* Activity:
Return only those lines of the listing in which "beïnvloeden" appears.

* Given records:
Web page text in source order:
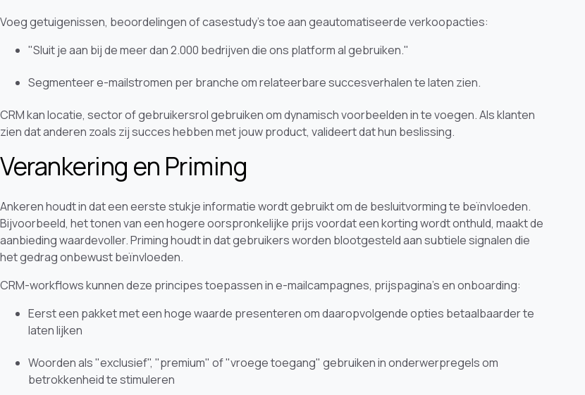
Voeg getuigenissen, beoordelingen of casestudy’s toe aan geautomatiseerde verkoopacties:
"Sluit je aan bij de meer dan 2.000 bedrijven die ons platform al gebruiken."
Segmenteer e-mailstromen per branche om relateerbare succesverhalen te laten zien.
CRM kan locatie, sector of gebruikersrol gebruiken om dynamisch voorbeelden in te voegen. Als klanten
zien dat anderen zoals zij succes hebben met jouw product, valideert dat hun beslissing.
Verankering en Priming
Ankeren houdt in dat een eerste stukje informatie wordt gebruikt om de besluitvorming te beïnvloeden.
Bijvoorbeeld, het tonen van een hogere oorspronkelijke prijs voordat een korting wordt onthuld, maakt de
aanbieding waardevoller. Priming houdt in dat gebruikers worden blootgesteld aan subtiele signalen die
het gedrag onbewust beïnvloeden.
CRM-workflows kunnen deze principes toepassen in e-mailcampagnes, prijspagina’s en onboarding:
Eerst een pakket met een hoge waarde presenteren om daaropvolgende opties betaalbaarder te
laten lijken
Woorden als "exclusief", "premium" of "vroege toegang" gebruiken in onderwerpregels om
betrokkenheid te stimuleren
--
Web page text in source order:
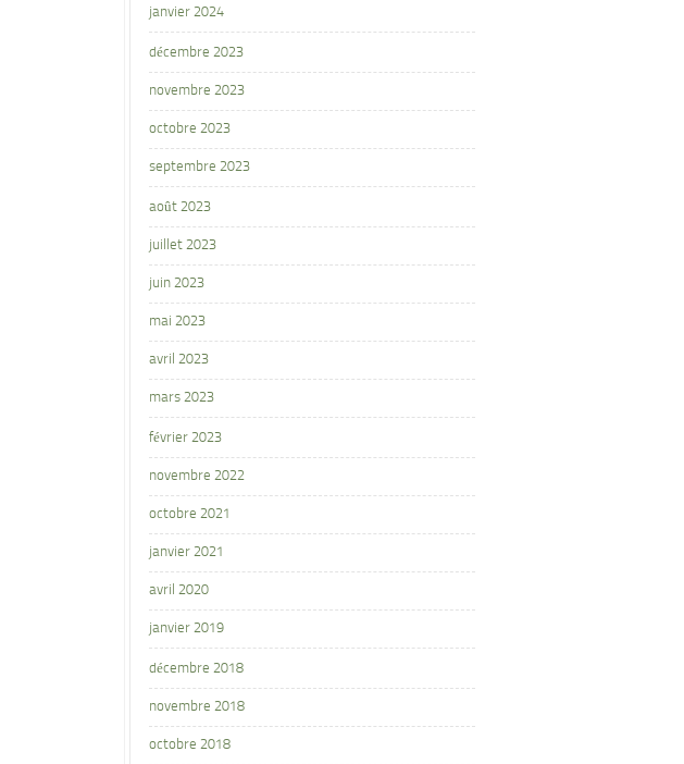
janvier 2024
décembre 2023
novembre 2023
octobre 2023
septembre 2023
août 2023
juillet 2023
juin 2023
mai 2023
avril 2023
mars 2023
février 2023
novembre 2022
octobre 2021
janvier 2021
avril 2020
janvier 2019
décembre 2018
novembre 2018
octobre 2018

* Completed task:
Ankeren houdt in dat een eerste stukje informatie wordt gebruikt om de besluitvorming te beïnvloeden.
het gedrag onbewust beïnvloeden.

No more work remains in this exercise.